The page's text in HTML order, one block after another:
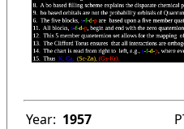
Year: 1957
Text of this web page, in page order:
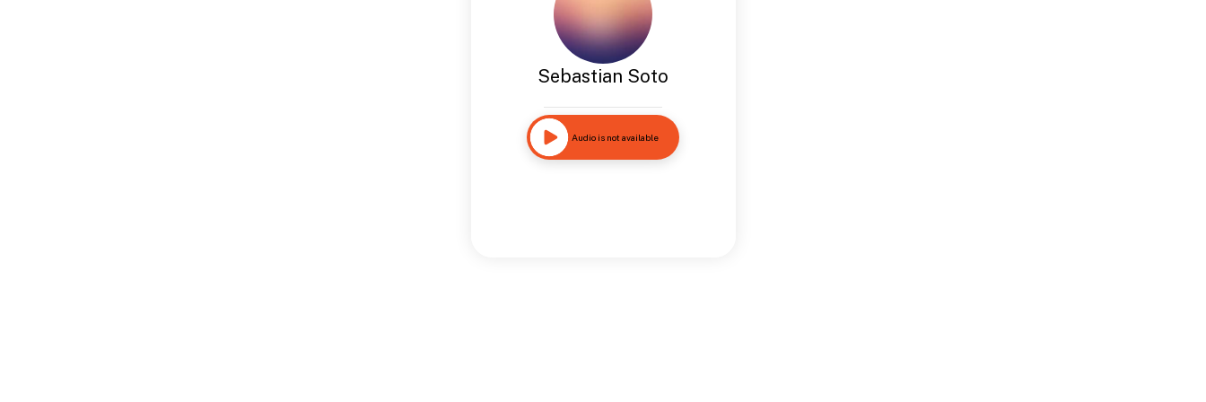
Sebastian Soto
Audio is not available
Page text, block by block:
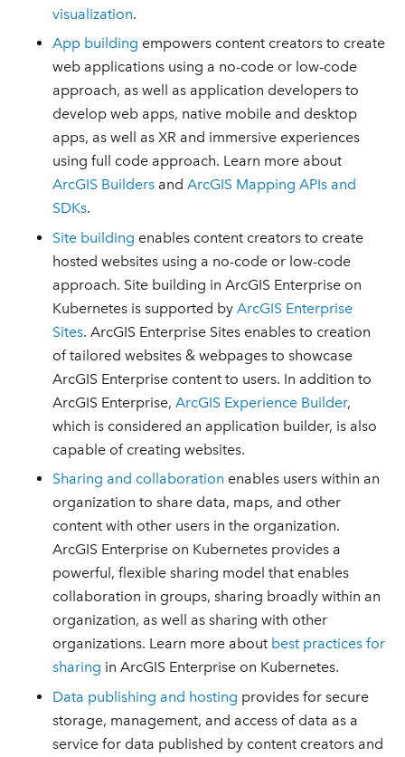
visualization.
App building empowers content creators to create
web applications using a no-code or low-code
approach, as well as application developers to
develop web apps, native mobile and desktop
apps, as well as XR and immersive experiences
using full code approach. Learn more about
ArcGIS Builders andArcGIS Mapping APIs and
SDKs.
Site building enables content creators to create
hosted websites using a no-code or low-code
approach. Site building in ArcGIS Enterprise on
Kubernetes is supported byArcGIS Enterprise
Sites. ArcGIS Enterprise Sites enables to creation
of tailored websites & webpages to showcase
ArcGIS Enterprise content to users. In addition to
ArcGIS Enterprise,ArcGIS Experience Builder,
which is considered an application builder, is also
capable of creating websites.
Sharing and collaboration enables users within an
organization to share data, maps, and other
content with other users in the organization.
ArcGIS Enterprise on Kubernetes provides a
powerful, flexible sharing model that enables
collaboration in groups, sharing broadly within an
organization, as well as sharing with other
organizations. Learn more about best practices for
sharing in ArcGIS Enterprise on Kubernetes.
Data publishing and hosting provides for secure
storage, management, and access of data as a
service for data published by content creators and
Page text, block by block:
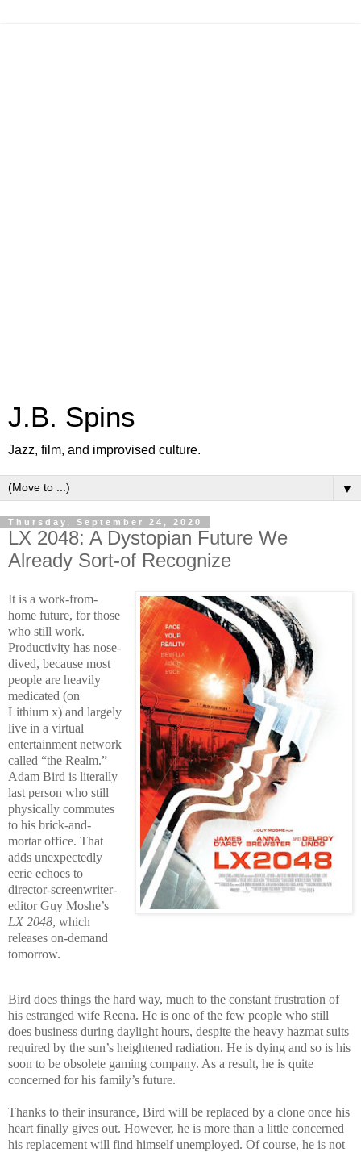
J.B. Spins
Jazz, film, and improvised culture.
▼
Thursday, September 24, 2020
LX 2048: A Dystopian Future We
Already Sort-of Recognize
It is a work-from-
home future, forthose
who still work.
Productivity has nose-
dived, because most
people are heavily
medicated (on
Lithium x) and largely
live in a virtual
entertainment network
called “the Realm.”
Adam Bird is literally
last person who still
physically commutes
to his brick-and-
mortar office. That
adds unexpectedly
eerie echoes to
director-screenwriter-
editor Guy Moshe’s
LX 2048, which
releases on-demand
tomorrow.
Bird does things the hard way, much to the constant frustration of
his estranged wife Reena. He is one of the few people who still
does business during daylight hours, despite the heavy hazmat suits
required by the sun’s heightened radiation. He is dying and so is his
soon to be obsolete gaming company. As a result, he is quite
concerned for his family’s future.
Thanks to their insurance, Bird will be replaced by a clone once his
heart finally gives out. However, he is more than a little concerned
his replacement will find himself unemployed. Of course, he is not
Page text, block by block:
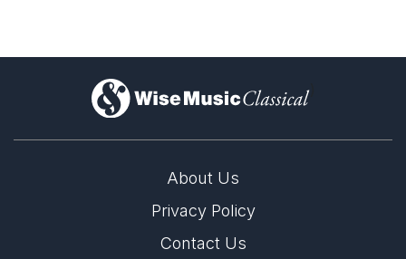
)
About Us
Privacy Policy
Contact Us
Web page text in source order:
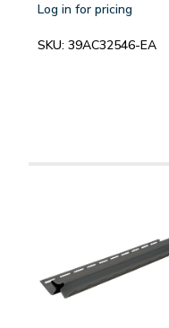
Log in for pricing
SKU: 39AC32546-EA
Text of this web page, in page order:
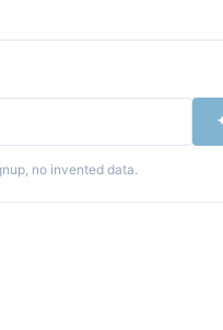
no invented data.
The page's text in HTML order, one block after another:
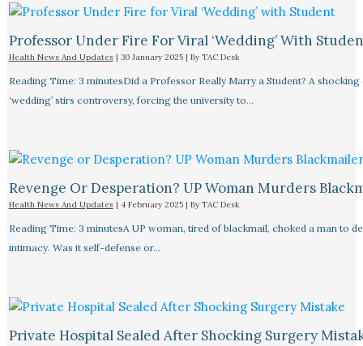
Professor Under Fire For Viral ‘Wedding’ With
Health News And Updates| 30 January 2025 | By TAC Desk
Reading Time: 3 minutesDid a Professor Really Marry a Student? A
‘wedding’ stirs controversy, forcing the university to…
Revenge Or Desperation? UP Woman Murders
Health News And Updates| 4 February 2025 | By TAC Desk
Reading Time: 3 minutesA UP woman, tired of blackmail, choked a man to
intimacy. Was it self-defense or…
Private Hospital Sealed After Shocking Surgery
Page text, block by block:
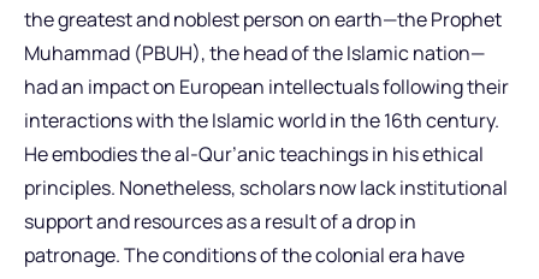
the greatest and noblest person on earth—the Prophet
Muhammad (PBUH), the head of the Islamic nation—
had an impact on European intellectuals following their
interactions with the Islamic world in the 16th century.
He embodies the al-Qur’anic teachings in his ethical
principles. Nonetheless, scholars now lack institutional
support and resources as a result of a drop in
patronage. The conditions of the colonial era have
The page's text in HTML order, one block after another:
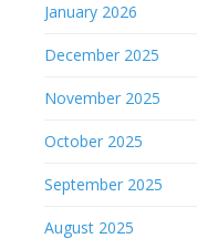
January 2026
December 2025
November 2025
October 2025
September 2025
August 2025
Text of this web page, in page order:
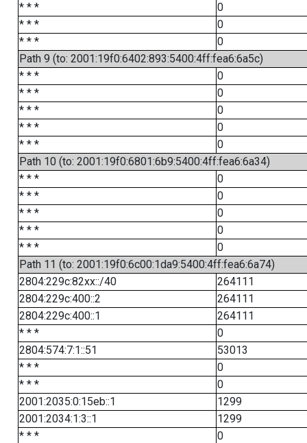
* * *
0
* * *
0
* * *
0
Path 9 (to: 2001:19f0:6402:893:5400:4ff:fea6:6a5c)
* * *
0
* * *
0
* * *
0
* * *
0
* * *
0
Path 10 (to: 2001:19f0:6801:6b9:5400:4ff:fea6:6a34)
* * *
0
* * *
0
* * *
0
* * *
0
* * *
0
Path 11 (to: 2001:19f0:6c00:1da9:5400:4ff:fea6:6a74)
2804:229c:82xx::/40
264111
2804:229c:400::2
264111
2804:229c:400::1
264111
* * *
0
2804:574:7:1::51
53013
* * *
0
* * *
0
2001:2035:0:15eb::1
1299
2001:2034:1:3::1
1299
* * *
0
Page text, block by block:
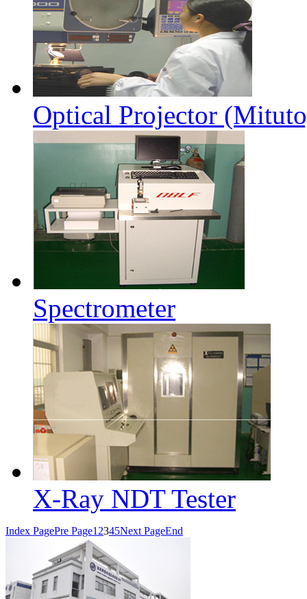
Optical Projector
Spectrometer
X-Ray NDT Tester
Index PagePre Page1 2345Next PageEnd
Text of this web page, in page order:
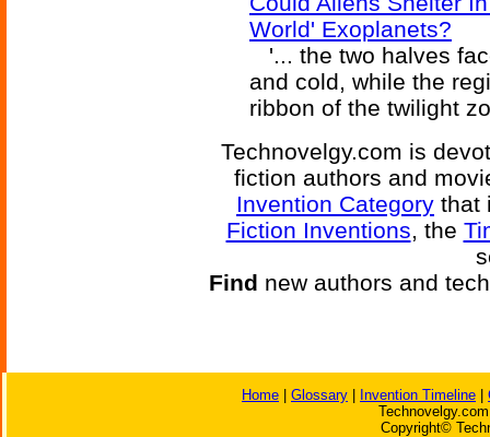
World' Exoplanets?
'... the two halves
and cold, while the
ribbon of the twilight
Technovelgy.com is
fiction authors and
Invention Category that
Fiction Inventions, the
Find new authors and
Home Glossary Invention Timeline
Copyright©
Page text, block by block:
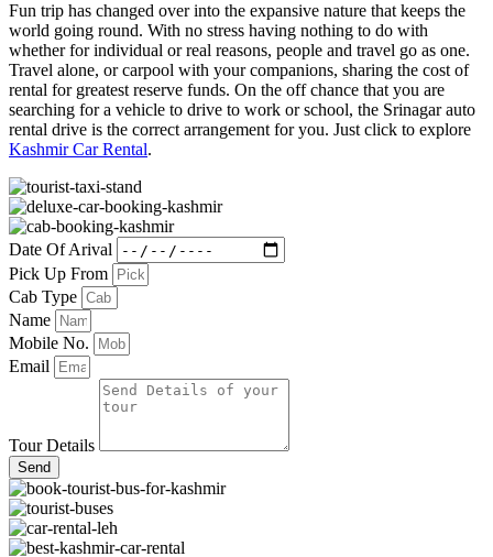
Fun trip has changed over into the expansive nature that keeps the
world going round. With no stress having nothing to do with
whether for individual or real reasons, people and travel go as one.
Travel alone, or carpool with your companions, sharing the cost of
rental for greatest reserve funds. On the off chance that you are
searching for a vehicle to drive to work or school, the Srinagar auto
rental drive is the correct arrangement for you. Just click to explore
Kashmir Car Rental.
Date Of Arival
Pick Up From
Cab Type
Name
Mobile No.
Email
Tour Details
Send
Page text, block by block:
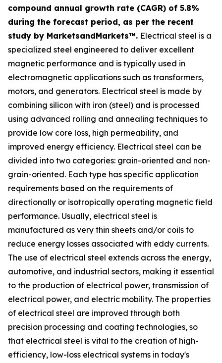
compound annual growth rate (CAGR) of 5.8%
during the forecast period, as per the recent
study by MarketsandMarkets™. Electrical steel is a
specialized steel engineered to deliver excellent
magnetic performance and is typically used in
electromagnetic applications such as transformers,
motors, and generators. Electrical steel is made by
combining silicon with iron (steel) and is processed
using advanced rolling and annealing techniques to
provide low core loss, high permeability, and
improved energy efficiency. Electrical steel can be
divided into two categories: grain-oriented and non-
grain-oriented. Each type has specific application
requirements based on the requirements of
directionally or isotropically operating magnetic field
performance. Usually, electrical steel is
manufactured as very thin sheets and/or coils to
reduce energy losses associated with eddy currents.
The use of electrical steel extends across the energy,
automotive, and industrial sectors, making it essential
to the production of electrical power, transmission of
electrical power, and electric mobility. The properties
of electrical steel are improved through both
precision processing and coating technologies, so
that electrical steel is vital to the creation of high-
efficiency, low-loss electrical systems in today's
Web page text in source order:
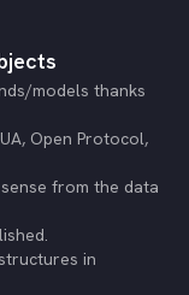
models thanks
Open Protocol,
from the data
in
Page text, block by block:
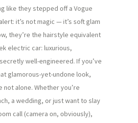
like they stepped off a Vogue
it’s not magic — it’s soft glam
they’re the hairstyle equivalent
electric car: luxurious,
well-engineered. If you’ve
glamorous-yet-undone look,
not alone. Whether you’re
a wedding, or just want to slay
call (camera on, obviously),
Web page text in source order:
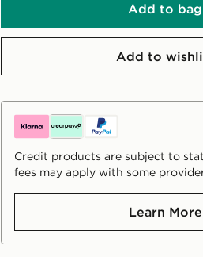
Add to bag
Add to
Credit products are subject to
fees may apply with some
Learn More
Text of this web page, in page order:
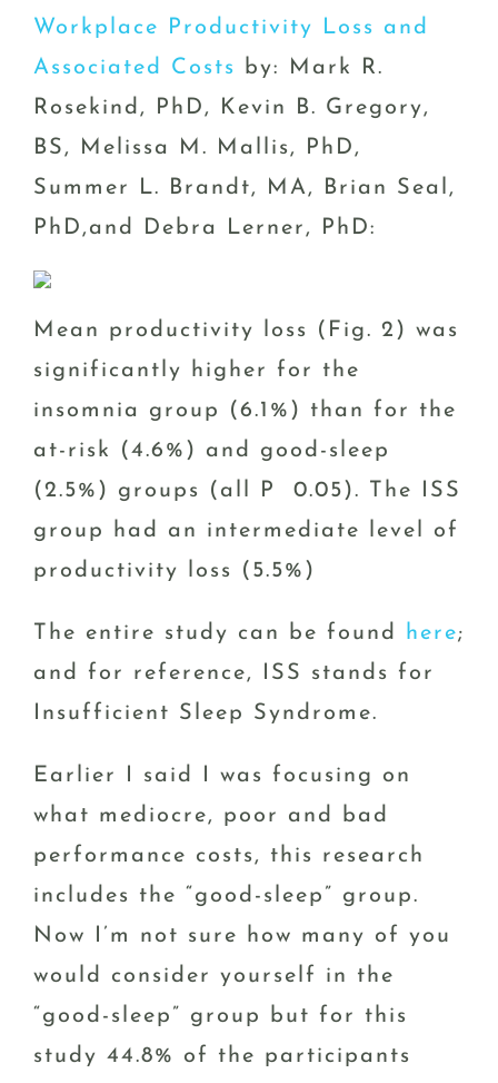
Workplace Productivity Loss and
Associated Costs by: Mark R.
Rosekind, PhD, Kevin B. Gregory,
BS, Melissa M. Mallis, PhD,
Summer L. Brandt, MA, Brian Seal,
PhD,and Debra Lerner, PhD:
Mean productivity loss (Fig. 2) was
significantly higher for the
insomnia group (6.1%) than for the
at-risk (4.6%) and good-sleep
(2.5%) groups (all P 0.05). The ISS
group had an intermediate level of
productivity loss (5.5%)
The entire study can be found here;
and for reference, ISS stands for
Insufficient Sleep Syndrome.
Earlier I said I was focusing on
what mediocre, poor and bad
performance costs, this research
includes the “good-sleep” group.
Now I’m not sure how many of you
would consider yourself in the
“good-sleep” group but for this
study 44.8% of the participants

+===+

Taking the material above as a whole, how many of its lines contain "will"? The reply should be that number alone.

**OUTPUT OF THE TASK**
2